Other than that, we don't do anything as a group. As you say, I don't want to force togetherness. Near as I can tell, some of them are friends, but not all. They are all professional and friendly, and we have several inter-group collaborations so a paper will have several students who did different parts of the work. But I don't butt into their relationships as long as everyone is collegial. Luckily, it has been a long time since I've had the last real troublemaker in the group.
I think I have occasionally had coffee with a student or postdoc when there was something specific to discuss, but it was more of a walking coffee, as in: I am on my way to get coffee and you want to talk with me, come walk with me and also if you want I am happy to get you a beverage, then we walk right back to my office. As Namnezia in the comments to that post you linked to, I am happy to talk about anything the student wants, but it's at work (my office or the lab).
Thanks for the comment! Most of the colleagues I am close to are much more social with their groups, so it is good to hear that I am not the only one!
I do sometimes take group members for coffee, especially if we are traveling together at a meeting or something. We have a group lunch to send off people who finish (because everyone deserves a celebratory meal, and it is during the workday, so no imposition on personal time), and sometimes we celebrate things like publications or awards at the end of group meeting. That's it for socializing, though I have an open door policy, so my group members can talk to me as much as they like. I am not my group members' friend, and I think it is important to keep boundaries to make that clear.
Yeah, I have several colleagues who do at least one out-of-work-hours group even per year, but usually it's more: annual or even semiannual barbecue at advisor's house, group camping trips, group 5K runs, group outings to local sporting events. Perhaps is builds group cohesion, I don't know; maybe it helps if the students are feeling lonely. But I can't help think that it's incredibly intrusive into junior people's personal time and they can't feel comfortable saying no. I am also uncomfortable with work invading too much of my own personal space, and I can't see myself hosting group gatherings at my house.

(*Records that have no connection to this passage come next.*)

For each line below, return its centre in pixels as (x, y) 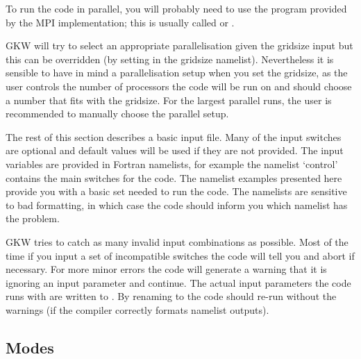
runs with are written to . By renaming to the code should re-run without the (171, 296)
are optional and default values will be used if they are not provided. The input (175, 150)
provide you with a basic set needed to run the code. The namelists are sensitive (176, 191)
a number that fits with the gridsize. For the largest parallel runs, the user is (169, 100)
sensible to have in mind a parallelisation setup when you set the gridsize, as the (177, 73)
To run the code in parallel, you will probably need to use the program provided (176, 8)
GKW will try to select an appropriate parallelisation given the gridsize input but (179, 45)
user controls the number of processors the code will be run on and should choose (179, 86)
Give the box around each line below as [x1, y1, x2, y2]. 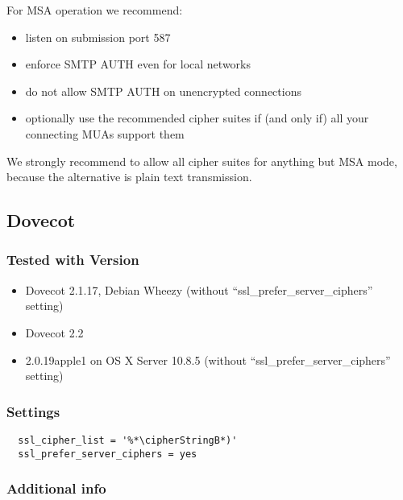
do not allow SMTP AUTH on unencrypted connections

Anecdote alert! Last fall, there was a conference some 300+ miles from here, and 3 students and I had talks. I drove all 4 of us there and back, about 6 hrs each way (including some minor traffic jams). That was a lot of talking with advisor in the car; by the end of it we were scraping the bottom of the small-talk barrel, things that you don't necessarily want to discuss with advisor ever (e.g., who watches what sitcoms). I think everyone was happy to not see me for a few days afterwards. :) As you say, I am the advisor; I am there to help and support them, but I am not their buddy. It's best to keep the barrier clear.